Puis on parla, on parla encore des malheurs qui étaient venus accabler la France, après lesquels l’impression de l’Annuaire du Bureau des longitudes avait repris. On parla de l’actualité scientifique, l’acclimatation du quinquina à la Réunion, l’utilité des moutons dans l’Égypte ancienne, l’ouverture du tunnel du Mont-Cenis, douze mille mètres de Bardonèche à Modane, la découverte à Bilk d’une nouvelle planète, ce qui ne signifie pas que cette planète était à Bilk mais que l’astronome qui l’avait découverte, un dénommé Luther, se trouvait à Bilk lorsqu’il l’avait aperçue, découverte annoncée par le Directeur de l’Observatoire, qui communiqua aussi les données météorologiques recueillies à l’Observatoire, dont c’était un des rôles depuis Cassini IV, rappela-t-il, sur l’hiver, le terrible hiver 1870–71, les observations avaient continué malgré les bombardements, il compara ces mesures, ses mesures, celles de l’Observatoire, à celles de Montsouris, les observations de Sainte-Claire Deville, ouvrant ainsi une polémique. Delaunay annonça aussi que la pyramide géodésique de Villejuif n’avait pas souffert de la guerre. La chute de neige du 16 mars 1870, le “bolide”, météore lumineux observé à Saintes trois jours plus tôt et à propos duquel l’Académie avait déjà reçu deux lettres, firent aussi l’objet de commentaires. L’étude d’un nouveau reptile, le nématoïde, au jardin des plantes, évoqua peut-être à ces messieurs feu le voisin éléphant, plus charnu et donc moins chanceux. Il y eut une autre dispute, les disputes étaient courantes, cette fois parce que quelqu’un, un Monsieur Champion, prétendait étudier les acides (séricique, laniginique) obtenus par la réaction des alcalis avec la laine ou la soie, ce que Chevreul, qui était présent et le fit remarquer, avait déjà fait avec Gay-Lussac plus de quarante ans auparavant. Il reste à mentionner les blessés de l’armée du Rhin et l’ergotine essayée sur eux et à laisser l’huissier fermer la porte à deux battants.
La réunion du comité secret ne dura pas moins d’une heure et demie.

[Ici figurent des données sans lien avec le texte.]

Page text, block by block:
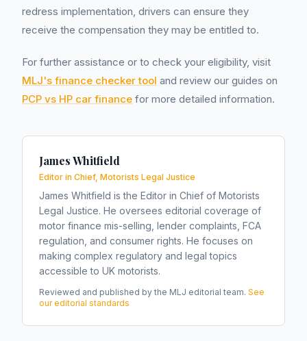
redress implementation, drivers can ensure they
receive the compensation they may be entitled to.
For further assistance or to check your eligibility, visit
MLJ's finance checker tool and review our guides on
PCP vs HP car finance for more detailed information.
James Whitfield
Editor in Chief, Motorists Legal Justice
James Whitfield is the Editor in Chief of Motorists
Legal Justice. He oversees editorial coverage of
motor finance mis-selling, lender complaints, FCA
regulation, and consumer rights. He focuses on
making complex regulatory and legal topics
accessible to UK motorists.
Reviewed and published by the MLJ editorial team. See
our editorial standards
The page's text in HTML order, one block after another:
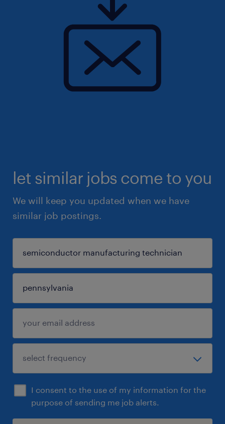
let similar jobs come to you
We will keep you updated when we have
similar job postings.
I consent to the use of my information for the
purpose of sending me job alerts.
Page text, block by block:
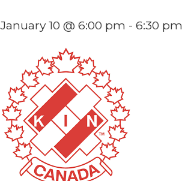
January 10 @ 6:00 pm - 6:30 pm
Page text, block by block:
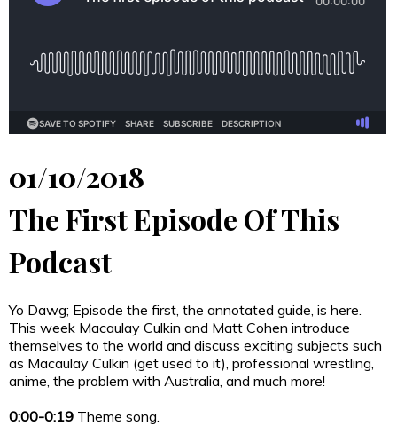
01/10/2018
The First Episode Of This
Podcast
Yo Dawg; Episode the first, the annotated guide, is here.
This week Macaulay Culkin and Matt Cohen introduce
themselves to the world and discuss exciting subjects such
as Macaulay Culkin (get used to it), professional wrestling,
anime, the problem with Australia, and much more!
0:00-0:19 Theme song.
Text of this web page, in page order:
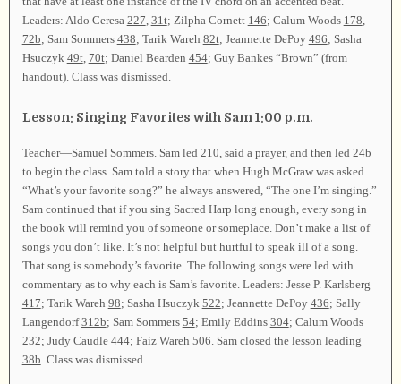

Jean-Baptiste Dumas, Secrétaire perpétuel, l’autre secrétaire perpétuel, proposa une “délibération”, sorte de motion, selon laquelle rien ne devait être modifié, et Charles Combes, de la section de mécanique, en proposa une, lui, selon laquelle rien ne devait être modifié. On décida de les autographier, ce qui était le mode de reproduction de l’époque, de les distribuer, et de renvoyer la discussion à quinzaine. C’est peu pour une heure et demie. On parla peut-être aussi d’autre chose.
Comme les tableaux météorologiques présentés par Delaunay faisaient partie de l’histoire du siège, l’Académie décida de les publier dans les Comptes rendus. C’est ainsi que nous savons quel temps il faisait chacun des soixante-douze jours de la Commune de Paris (sauf deux).